Eagerly, I started talking about myself. However, I noticed that I was still being sidetracked from getting answers to my questions. Still, I told him about my distant and recent past and about my inexplicable depressions. He listened patiently and intently, as if he had all the time in the world, until I finished several hours later.

“Very well,” he said. “But you still have not answered my question about where you are.”

“Yes I did, remember? I told you how I got to where I am today: by hard work.”

“Where are you?”

“What do you mean, where am I?”

“Where Are you?” he repeated softly.

“I’m here.”

“Where is here?”

“In this office, in this gas station!” I was getting impatient with this game.

“Where is this gas station?”

“In Berkeley?”

“Where is Berkeley?”

“In California?”

“Where is California?”

“In the United States?”

“On a landmass, one of the continents in the Western Hemisphere. Socrates, I…”

“Where are the continents?

I sighed. “On the earth. Are we done yet?”

“Where is the earth?”

“In the solar system, third planet from the sun. The sun is a small star in the Milky Way galaxy, all right?”

“Where is the Milky Way?”

“Oh, brother,” I sighed impatiently, rolling my eyes. “In the universe.” I sat back and crossed my arms with finality.
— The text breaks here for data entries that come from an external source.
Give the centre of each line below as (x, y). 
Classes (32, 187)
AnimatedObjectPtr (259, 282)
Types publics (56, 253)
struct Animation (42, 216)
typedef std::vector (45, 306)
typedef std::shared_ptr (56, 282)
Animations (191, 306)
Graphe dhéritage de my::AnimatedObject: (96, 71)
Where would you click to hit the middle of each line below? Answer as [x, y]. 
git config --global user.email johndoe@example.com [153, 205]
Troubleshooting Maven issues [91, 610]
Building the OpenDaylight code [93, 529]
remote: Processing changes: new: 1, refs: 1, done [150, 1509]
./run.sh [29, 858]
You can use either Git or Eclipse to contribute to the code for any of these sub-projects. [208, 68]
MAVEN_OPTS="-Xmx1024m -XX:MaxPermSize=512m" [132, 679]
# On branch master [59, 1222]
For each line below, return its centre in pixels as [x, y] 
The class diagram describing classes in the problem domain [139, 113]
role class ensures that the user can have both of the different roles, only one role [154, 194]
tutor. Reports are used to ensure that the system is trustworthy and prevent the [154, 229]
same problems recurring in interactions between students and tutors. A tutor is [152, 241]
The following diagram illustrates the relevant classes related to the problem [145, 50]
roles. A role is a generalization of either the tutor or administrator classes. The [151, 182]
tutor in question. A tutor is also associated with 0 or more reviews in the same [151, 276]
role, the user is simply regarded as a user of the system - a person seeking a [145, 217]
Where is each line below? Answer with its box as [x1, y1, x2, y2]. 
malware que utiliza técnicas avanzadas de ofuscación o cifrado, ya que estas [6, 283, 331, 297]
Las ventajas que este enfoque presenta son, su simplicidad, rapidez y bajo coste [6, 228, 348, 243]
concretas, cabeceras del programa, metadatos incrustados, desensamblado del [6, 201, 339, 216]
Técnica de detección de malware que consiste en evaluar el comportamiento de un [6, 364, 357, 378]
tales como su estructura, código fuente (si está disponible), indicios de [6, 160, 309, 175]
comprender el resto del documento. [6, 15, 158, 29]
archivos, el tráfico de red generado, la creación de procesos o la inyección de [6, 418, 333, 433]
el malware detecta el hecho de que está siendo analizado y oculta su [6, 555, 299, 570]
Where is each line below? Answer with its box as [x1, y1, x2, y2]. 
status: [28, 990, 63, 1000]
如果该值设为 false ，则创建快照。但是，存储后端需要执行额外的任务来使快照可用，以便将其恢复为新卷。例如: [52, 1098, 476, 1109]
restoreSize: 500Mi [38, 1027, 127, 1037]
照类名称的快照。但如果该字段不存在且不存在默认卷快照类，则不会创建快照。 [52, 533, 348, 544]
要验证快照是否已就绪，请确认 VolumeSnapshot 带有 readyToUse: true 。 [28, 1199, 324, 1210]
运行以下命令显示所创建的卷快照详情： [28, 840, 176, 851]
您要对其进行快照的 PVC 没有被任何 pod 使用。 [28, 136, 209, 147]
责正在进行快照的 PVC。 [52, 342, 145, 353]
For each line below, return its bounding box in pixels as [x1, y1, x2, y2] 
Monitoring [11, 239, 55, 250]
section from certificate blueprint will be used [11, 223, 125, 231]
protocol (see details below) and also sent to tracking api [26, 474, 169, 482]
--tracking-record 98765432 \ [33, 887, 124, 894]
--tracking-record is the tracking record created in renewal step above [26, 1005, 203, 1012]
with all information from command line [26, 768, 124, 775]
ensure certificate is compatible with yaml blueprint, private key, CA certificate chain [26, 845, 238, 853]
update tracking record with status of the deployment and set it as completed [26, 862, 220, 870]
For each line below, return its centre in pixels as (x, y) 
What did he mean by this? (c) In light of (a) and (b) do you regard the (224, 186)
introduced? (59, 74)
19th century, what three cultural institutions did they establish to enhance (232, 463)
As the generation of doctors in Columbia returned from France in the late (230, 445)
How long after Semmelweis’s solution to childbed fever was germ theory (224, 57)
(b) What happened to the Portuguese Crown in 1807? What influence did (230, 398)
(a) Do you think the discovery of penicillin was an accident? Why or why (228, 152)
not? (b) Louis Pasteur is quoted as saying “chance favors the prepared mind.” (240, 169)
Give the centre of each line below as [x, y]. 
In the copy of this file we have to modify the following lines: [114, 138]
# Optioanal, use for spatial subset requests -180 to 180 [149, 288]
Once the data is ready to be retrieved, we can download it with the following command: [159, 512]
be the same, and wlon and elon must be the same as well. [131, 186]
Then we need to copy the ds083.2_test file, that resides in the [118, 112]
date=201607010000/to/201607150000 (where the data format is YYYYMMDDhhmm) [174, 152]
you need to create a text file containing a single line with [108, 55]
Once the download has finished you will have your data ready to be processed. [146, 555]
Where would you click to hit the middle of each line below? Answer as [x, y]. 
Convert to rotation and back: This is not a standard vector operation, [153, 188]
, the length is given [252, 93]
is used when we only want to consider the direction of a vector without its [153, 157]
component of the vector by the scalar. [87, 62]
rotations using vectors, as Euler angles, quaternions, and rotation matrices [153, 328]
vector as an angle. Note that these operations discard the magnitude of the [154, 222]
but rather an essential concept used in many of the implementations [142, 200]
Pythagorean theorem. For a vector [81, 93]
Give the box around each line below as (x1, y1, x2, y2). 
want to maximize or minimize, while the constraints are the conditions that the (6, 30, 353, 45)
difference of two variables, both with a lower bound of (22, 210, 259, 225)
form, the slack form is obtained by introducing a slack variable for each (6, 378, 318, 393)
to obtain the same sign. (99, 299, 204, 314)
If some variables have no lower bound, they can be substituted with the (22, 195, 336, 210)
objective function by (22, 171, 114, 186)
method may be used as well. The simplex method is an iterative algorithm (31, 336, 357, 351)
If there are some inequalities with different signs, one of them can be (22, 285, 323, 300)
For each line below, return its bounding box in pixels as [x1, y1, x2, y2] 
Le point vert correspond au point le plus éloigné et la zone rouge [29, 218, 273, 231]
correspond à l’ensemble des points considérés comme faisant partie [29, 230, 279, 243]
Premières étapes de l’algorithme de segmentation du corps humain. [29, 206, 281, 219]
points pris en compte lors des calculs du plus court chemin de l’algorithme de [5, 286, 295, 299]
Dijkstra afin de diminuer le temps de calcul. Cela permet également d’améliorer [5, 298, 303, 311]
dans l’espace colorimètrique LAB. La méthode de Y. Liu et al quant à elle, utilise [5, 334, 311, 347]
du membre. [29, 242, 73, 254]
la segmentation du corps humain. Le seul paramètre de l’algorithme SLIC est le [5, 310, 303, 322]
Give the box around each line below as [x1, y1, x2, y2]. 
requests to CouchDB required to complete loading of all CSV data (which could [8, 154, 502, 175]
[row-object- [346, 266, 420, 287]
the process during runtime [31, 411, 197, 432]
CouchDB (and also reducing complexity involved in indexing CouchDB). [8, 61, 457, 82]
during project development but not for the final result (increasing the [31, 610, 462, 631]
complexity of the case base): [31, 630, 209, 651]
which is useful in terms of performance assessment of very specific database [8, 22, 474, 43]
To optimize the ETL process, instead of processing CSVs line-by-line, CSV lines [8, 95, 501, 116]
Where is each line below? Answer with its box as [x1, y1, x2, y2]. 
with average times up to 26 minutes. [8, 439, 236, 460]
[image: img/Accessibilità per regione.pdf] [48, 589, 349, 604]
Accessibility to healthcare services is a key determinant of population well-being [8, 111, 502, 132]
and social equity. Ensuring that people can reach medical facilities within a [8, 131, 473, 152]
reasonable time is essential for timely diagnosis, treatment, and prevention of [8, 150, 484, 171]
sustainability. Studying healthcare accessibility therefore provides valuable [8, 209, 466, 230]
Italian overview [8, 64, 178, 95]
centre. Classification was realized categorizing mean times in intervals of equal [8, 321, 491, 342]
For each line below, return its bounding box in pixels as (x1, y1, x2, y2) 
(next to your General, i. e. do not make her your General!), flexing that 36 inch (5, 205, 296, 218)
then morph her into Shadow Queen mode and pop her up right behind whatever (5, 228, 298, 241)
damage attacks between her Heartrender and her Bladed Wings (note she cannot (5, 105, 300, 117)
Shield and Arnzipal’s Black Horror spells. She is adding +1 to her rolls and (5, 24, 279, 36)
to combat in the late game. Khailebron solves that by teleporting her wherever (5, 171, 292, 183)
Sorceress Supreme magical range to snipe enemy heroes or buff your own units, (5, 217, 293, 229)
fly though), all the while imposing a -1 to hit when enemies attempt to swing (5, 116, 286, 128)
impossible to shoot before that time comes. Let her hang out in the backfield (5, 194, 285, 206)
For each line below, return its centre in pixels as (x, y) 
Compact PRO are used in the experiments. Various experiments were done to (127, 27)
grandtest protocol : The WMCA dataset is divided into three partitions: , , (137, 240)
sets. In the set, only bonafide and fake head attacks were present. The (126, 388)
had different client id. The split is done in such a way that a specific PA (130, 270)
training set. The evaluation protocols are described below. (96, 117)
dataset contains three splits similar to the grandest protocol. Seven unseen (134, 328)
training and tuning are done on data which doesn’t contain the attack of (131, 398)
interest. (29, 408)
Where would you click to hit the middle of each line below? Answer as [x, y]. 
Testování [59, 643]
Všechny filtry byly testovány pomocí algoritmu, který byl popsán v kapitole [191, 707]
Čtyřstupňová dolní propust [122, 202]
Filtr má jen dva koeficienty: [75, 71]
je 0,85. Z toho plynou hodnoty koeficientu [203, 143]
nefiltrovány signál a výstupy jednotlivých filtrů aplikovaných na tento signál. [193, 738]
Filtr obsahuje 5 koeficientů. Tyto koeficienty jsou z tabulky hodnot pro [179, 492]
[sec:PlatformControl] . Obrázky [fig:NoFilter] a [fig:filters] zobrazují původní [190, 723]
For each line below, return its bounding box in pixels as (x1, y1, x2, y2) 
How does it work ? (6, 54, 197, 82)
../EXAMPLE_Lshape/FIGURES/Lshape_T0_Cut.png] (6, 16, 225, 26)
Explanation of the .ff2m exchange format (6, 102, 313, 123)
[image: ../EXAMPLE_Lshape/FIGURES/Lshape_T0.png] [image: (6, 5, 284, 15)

“And where,” Socrates smiled, “is the universe?”

“The universe is well, there are theories about how it’s shaped…”

“That’s not what I asked. Where is it?”

“I don’t know – how can I answer that?”

“That is the point. You cannot answer it, and you never will. There is no knowing about it. You are ignorant of where the universe is, and thus, where you are. In fact, you have no knowledge of where anything is or of what anything is or how is came to be. Life is a mystery. My ignorance is based on this understanding. Your understanding is based on ignorance. This is why I am a humorous fool, and you are a serious jackass.”